VI. Other Allegations

  • Indirect Infringement: The complaint alleges inducement of infringement under 35 U.S.C. § 271(b), asserting that Defendant knowingly encourages consumers to use the Accused Products in an infringing manner by providing detailed instructions and advertising (Compl. ¶¶ 76-78). The complaint includes a screenshot of Defendant's "Voice command tips" webpage as evidence of these instructions (Compl. p. 25).
  • Willful Infringement: The complaint alleges willful infringement based on Defendant's alleged pre-suit knowledge of the patented technology dating back to 2012 (Compl. ¶¶ 57-63, 81). The allegations describe a multi-year business relationship between Defendant and VoiceBox, the original inventor, which included meetings where VoiceBox presented its "Patented Contextual Voice and NLU technology," a live demo, a draft license agreement, and an alpha test of voice remote technology with 200 Comcast employees (Compl. ¶¶ 58-61).
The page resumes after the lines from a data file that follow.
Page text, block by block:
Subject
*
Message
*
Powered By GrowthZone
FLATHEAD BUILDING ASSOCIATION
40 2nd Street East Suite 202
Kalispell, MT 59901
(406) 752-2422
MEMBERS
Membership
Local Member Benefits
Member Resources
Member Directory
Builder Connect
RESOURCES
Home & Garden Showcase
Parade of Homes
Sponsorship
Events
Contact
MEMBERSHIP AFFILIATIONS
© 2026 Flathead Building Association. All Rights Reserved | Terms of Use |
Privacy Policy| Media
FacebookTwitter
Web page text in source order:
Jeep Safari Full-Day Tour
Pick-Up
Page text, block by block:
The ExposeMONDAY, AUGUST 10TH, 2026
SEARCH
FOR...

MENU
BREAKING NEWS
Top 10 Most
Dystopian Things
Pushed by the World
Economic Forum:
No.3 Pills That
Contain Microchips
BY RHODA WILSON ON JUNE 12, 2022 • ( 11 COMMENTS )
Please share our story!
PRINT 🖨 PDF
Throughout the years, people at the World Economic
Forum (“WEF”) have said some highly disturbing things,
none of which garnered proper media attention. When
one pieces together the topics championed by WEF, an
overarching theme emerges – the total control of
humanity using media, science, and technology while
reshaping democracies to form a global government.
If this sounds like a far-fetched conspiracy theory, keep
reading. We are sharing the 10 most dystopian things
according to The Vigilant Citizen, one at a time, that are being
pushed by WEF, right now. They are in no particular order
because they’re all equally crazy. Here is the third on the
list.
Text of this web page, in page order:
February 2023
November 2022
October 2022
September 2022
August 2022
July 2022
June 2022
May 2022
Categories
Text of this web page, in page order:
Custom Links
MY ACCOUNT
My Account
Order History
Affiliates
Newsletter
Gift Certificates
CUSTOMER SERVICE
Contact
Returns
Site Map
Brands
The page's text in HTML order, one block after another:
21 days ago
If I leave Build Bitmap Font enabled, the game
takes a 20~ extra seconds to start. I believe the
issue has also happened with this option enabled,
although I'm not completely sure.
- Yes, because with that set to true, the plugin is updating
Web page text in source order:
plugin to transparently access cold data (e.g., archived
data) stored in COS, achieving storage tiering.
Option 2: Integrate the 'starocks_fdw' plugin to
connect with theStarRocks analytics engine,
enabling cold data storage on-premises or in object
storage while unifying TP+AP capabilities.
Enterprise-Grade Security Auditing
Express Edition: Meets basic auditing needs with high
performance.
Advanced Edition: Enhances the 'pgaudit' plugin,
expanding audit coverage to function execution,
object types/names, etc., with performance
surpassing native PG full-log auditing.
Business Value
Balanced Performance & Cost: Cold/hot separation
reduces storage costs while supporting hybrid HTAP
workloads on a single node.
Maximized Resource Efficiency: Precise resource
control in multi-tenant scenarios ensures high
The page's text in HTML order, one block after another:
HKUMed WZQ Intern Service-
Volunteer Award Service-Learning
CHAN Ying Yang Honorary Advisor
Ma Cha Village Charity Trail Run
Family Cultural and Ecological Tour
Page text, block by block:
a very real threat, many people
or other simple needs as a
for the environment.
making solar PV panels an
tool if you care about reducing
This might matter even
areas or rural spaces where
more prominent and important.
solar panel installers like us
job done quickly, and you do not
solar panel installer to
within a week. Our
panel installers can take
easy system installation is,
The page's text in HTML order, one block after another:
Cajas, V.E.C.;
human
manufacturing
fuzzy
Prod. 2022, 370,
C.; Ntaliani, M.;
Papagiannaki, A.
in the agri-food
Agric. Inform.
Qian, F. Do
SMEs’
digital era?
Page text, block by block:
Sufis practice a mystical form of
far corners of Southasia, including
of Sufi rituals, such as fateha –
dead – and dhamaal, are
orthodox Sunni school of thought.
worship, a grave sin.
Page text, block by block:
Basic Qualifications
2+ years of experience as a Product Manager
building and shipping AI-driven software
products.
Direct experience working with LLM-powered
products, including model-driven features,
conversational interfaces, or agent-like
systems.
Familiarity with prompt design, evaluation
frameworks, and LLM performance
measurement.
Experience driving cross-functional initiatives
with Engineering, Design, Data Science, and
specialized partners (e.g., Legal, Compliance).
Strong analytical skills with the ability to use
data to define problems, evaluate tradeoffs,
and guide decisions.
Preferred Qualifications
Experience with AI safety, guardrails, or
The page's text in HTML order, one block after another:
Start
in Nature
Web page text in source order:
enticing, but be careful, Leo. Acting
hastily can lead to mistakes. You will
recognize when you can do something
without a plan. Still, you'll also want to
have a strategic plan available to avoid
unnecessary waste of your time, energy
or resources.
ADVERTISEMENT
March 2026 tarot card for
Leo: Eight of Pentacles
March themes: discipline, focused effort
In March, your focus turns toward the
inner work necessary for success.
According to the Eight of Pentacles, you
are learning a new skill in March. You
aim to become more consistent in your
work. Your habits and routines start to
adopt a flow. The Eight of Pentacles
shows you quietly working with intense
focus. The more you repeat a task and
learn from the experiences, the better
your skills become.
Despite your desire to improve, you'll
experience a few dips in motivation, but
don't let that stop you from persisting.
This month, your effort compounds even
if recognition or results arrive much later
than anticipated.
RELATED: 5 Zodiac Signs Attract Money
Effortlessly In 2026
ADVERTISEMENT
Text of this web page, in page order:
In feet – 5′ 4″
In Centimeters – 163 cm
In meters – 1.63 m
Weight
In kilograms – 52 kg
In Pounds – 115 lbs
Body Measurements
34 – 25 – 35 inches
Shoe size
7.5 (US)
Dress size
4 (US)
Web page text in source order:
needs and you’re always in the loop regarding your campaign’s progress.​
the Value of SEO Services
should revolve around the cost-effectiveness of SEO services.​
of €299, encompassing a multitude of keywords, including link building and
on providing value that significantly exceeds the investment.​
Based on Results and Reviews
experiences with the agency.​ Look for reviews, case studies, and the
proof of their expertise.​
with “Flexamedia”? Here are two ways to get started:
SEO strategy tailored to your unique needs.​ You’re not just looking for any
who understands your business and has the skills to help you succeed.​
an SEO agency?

A presentation slide from these meetings is included as evidence, which explicitly mentions "Patented Contextual Voice and NLU technology" (Compl. ¶60, p. 23).

VII. Analyst’s Conclusion: Key Questions for the Case

  • A central technical issue will be one of architectural correspondence: Does the server-side processing system used by Comcast and its "contracted service provider" employ discrete, "autonomous executable" components that map onto the claimed "domain agent" structure, or does it utilize a different, more integrated architecture for natural language processing?
  • A key evidentiary question will be one of user-specific adaptation: Does the accused system generate speech transcriptions "based on a cognitive model" that is particularized to an individual user's "prior interactions," as required by the ’607 Patent, or does it rely on a general, non-personalized model for voice-to-text conversion?
  • Given the detailed allegations of a prior business relationship and the denial of inter partes review institution for four of the patents, a significant focus of the case will likely be on knowledge and intent: What was the extent of Comcast's exposure to the patented technology during its discussions with VoiceBox, and does this history, coupled with the patents surviving an initial validity challenge, support a finding of willful infringement?